Consequences for Strict Cospeciation

The evidence we present suggests that we need to modify our current models of fig–fig wasp coevolution to include the evolutionary consequences of less strict cospeciation on patterns of fig genetic diversity, particularly in monoecious figs. Several reported cases of interspecific or intermorphotype hybridization in dioecious figs have been described (Ramirez 1994; Parrish et al. 2003; Wei et al. 2014). However, genetic and pollinator manipulation studies have not found any significant evidence of introgression even if hybridization was possible in a study of six sympatric dioecious species (Moe and Weiblen 2012) or in a study of three interfertile morphotypes of the F. auriculata species complex that share pollinators (Wei et al. 2014). On the other hand, genetic evidence, albeit more limited, has shown signals of introgression between sympatric monoecious fig species (Machado et al. 2005; Jackson et al. 2008; Renoult et al. 2009). Overall, our current knowledge regarding evidence of introgression and phylogenetic relationships among copollinators is consistent with differences in the observed level of congruency between the phylogenies of figs and their pollinators depending on the fig breeding system.

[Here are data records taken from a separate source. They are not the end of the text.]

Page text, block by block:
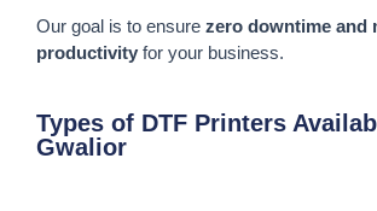
Our goal is to ensure zero downtime and
productivity for your business.
Types of DTF Printers
Gwalior
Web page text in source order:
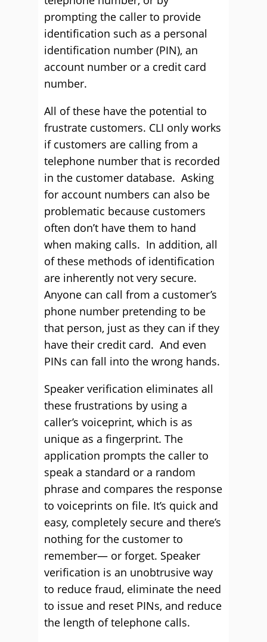
prompting the caller to provide
identification such as a personal
identification number (PIN), an
account number or a credit card
number.
All of these have the potential to
frustrate customers. CLI only works
if customers are calling from a
telephone number that is recorded
in the customer database. Asking
for account numbers can also be
problematic because customers
often don’t have them to hand
when making calls. In addition, all
of these methods of identification
are inherently not very secure.
Anyone can call from a customer’s
phone number pretending to be
that person, just as they can if they
have their credit card. And even
PINs can fall into the wrong hands.
Speaker verification eliminates all
these frustrations by using a
caller’s voiceprint, which is as
unique as a fingerprint. The
application prompts the caller to
speak a standard or a random
phrase and compares the response
to voiceprints on file. It’s quick and
easy, completely secure and there’s
nothing for the customer to
remember— or forget. Speaker
verification is an unobtrusive way
to reduce fraud, eliminate the need
to issue and reset PINs, and reduce
the length of telephone calls.
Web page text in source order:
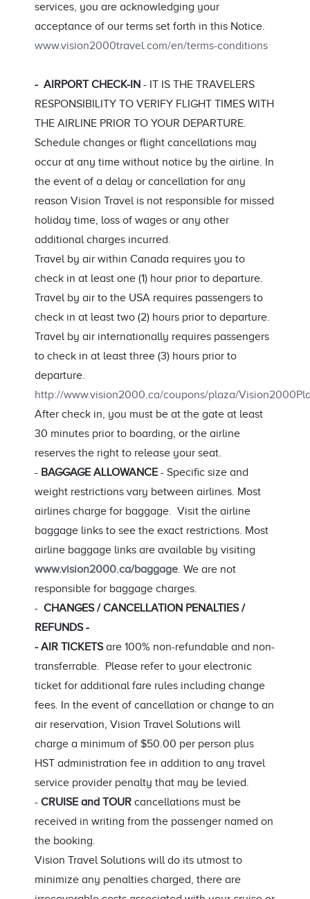
services, you are acknowledging your
acceptance of our terms set forth in this Notice.
www.vision2000travel.com/en/terms-conditions
- AIRPORT CHECK-IN - IT IS THE TRAVELERS
RESPONSIBILITY TO VERIFY FLIGHT TIMES WITH
THE AIRLINE PRIOR TO YOUR DEPARTURE.
Schedule changes or flight cancellations may
occur at any time without notice by the airline. In
the event of a delay or cancellation for any
reason Vision Travel is not responsible for missed
holiday time, loss of wages or any other
additional charges incurred.
Travel by air within Canada requires you to
check in at least one (1) hour prior to departure.
Travel by air to the USA requires passengers to
check in at least two (2) hours prior to departure.
Travel by air internationally requires passengers
to check in at least three (3) hours prior to
departure.
http://www.vision2000.ca/coupons/plaza/
After check in, you must be at the gate at least
30 minutes prior to boarding, or the airline
reserves the right to release your seat.
- BAGGAGE ALLOWANCE - Specific size and
weight restrictions vary between airlines. Most
airlines charge for baggage. Visit the airline
baggage links to see the exact restrictions. Most
airline baggage links are available by visiting
www.vision2000.ca/baggage. We are not
responsible for baggage charges.
- CHANGES / CANCELLATION PENALTIES /
REFUNDS -
- AIR TICKETSare 100% non-refundable and non-
transferrable. Please refer to your electronic
ticket for additional fare rules including change
fees. In the event of cancellation or change to an
air reservation, Vision Travel Solutions will
charge a minimum of $50.00 per person plus
HST administration fee in addition to any travel
service provider penalty that may be levied.
- CRUISE and TOUR cancellations must be
received in writing from the passenger named on
the booking.
Vision Travel Solutions will do its utmost to
minimize any penalties charged, there are
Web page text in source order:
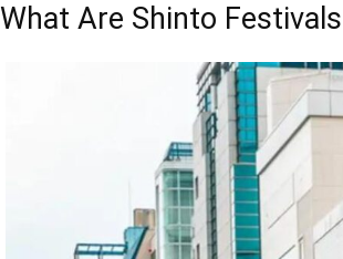
What Are Shinto
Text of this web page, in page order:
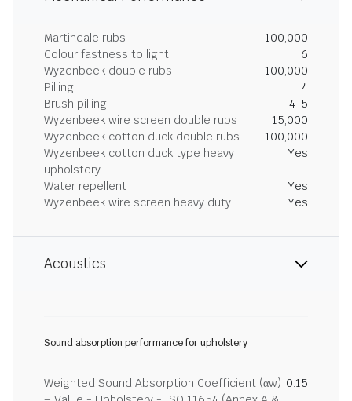
Martindale rubs
100,000
Colour fastness to light
6
Wyzenbeek double rubs
100,000
Pilling
4
Brush pilling
4-5
Wyzenbeek wire screen double rubs
15,000
Wyzenbeek cotton duck double rubs
100,000
Wyzenbeek cotton duck type heavy
upholstery
Yes
Water repellent
Yes
Wyzenbeek wire screen heavy duty
Yes
Acoustics
Sound absorption performance for upholstery
Weighted Sound Absorption Coefficient (αw) 0.15

Congruent phylogenetic patterns have been observed between dioecious figs and their pollinators (Weiblen and Bush 2002; Weiblen 2004; Cruaud et al. 2012), suggesting that strict cospeciation is more common in that interaction (Moe et al. 2011). That conclusion is fully supported by predictions generated by our meta-analyses. On the other hand, incongruent phylogenetic patterns between monoecious figs and their pollinators (Machado et al. 2005; Cruaud et al. 2012) are consistent with conclusions from our meta-analyses, showing that host switches are more common in that breeding system. Future studies of cospeciation or interspecific hybridization should take into account this clear difference between the two breeding systems.